The first time to add memory to neural networks were the TDNN or “Time Delay Neural Network” in 1989. Then after one year in 1990, Jeffrey Locke Elman created Elman’s Network or (Simple RNN). Then, Michael Irwin Jordan produces a network that is similar to Elman’s Network and called it “Jordan’s Network” … original!!

All these networks suffer from something called “Vanishing Gradients” which means that they can’t capture information with span more than 8 or 10 steps back. In the mid-1990s, Long Short-Term Memory, or LSTM for short, were invented to address this very problem. The key idea in LSTM was the idea that some signals can be kept fixed by using gates, and reintroduced or not. After than GRU or Gated Recurrent Unit was invented to optimize LSTM in 2014 by Kyunghyun Cho.

Types of RNN

There are different types of RNN:

  • One-to-many RNN: This neural network is used when we have just one input and multiple outputs like Music Generation Application which has just one input like the genre of the music, and the output is a sequence of music notes.
  • Many-to-one RNN: This neural network is used when we have many inputs and just one output like the sentiment analysis applications which have a sequence of sentences, and the output is a rate of one to five stars.
  • Many-to-many RNN: This neural network is used when we have many inputs and many outputs. And we have two types in these neural network:

    • When the input size is the same as the output size like in Word Embedding problem.

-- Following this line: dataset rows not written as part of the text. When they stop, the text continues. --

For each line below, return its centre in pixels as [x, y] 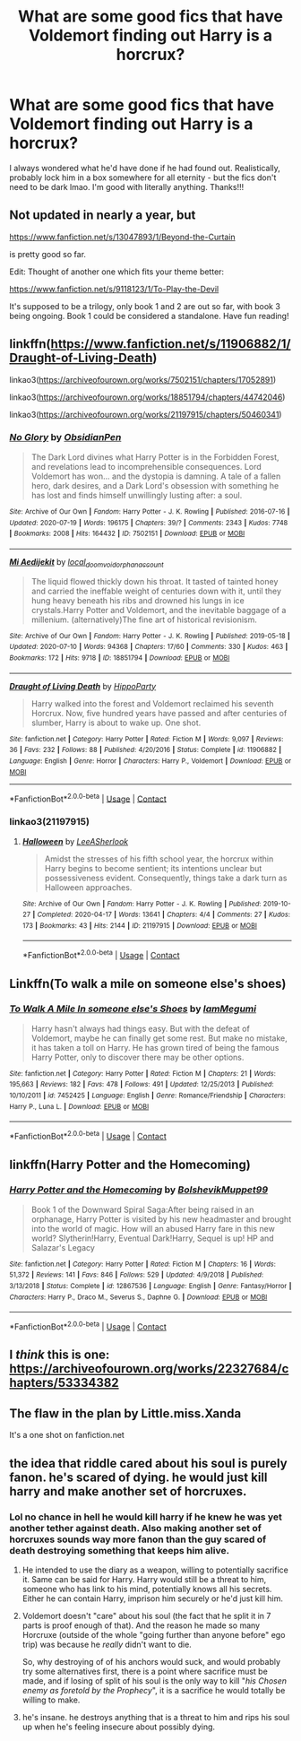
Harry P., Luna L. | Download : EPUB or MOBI [79, 1106]
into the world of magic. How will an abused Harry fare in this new [153, 1228]
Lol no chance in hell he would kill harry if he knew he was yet [146, 1517]
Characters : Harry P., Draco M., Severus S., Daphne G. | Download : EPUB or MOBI [138, 1297]
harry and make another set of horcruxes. [128, 1491]
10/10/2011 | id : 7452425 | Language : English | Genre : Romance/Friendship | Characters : [148, 1096]
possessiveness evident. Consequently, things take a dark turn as [166, 878]
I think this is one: [60, 1355]
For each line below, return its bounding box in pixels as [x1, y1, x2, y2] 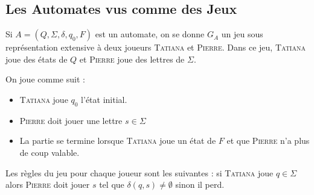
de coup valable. [19, 146, 80, 158]
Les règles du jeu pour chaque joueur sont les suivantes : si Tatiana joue [5, 166, 274, 179]
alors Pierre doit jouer [5, 178, 90, 191]
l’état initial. [81, 93, 127, 105]
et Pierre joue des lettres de [79, 52, 185, 65]
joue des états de [5, 52, 68, 65]
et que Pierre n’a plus [226, 134, 310, 147]
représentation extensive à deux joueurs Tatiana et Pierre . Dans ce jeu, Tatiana [5, 41, 306, 54]
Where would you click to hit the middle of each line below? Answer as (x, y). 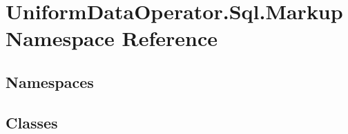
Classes (32, 122)
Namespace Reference (112, 38)
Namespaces (50, 81)
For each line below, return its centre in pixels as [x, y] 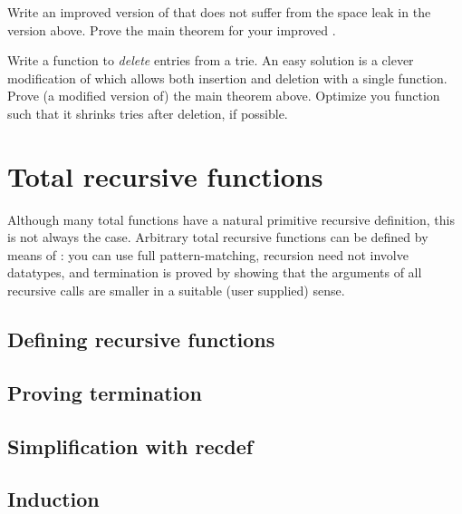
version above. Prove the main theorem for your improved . [172, 29]
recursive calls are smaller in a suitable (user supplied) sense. [176, 291]
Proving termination [105, 392]
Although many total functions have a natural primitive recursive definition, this [231, 219]
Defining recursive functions [141, 339]
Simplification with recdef [130, 446]
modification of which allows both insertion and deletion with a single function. [227, 78]
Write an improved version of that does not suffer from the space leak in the [219, 12]
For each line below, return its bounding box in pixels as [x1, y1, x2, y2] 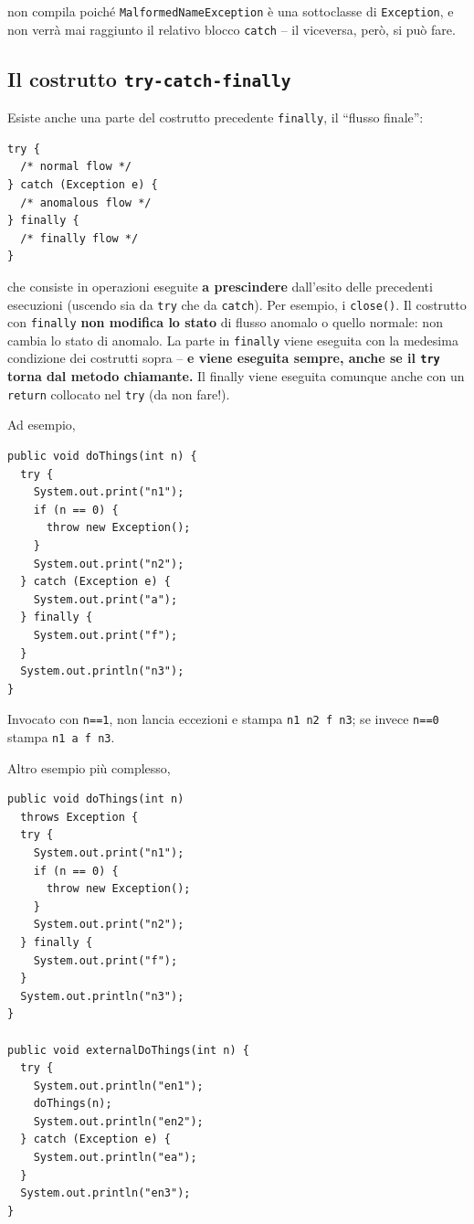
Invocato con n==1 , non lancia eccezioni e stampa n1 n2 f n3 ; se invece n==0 [7, 709, 439, 729]
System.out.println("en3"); [20, 1187, 191, 1200]
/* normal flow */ [20, 160, 132, 174]
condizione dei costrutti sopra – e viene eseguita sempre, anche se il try [7, 348, 440, 367]
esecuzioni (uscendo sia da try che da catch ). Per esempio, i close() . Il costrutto [7, 294, 467, 314]
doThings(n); [33, 1097, 112, 1111]
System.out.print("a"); [33, 592, 178, 606]
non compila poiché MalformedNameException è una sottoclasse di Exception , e [7, 2, 454, 20]
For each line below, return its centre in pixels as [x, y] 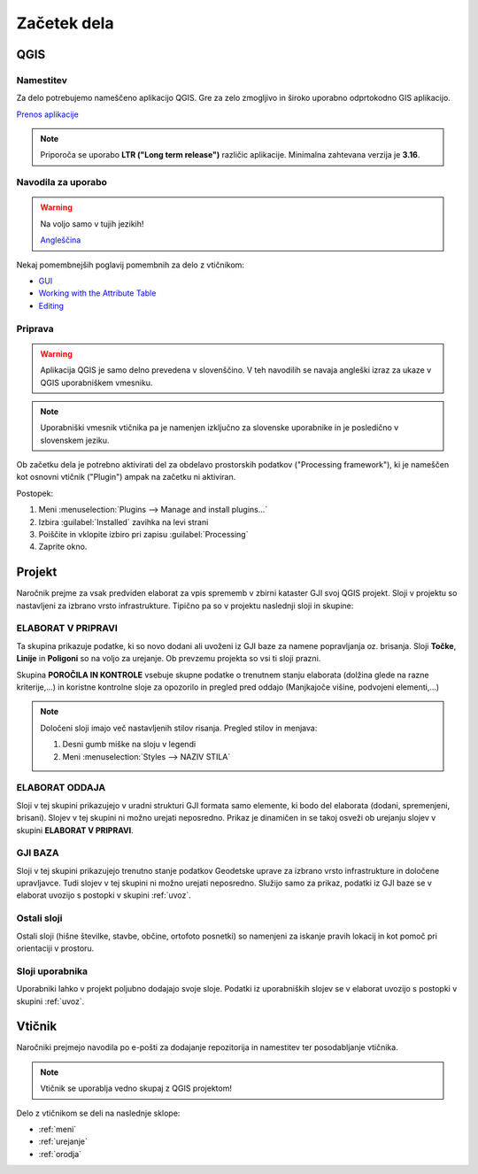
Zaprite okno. [63, 547]
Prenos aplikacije [47, 114]
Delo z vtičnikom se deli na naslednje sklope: [98, 1113]
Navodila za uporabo [62, 182]
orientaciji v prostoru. [55, 948]
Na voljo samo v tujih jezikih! [92, 224]
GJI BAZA [38, 853]
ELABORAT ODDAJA [61, 788]

    • When the input size is different than the output size like in Machine Translation Applications which takes a sentence of a certain length and returns another sentence in another language which probably has different length.

Notes:

  • At one-to-many RNNs, we take the output and insert it back as input. This operation is called “Sampling”.
  • At machine translation RNN models, we divide the RNN into two parts, the first is the “encoder” part which takes the original sentence. The second part is the “decoder” part which returns the translated sentence. This architecture is called the “Autoencoding architecture”.

RNN Cells

As you can see, a recurrent neural network can be seen as the repetition of a single cell (RNN cell). The following figure describes the operations for a single time-step of an RNN cell. The basic RNN cell takes as input $x^{\left\langle t \right\rangle}$ (current input) and $a^{\left\langle t - 1 \right\rangle}$ (previous hidden state containing information from the past), and outputs $a^{\left\langle t \right\rangle}$ which is given to the next RNN cell and used to predict $y^{\left\langle t \right\rangle}$.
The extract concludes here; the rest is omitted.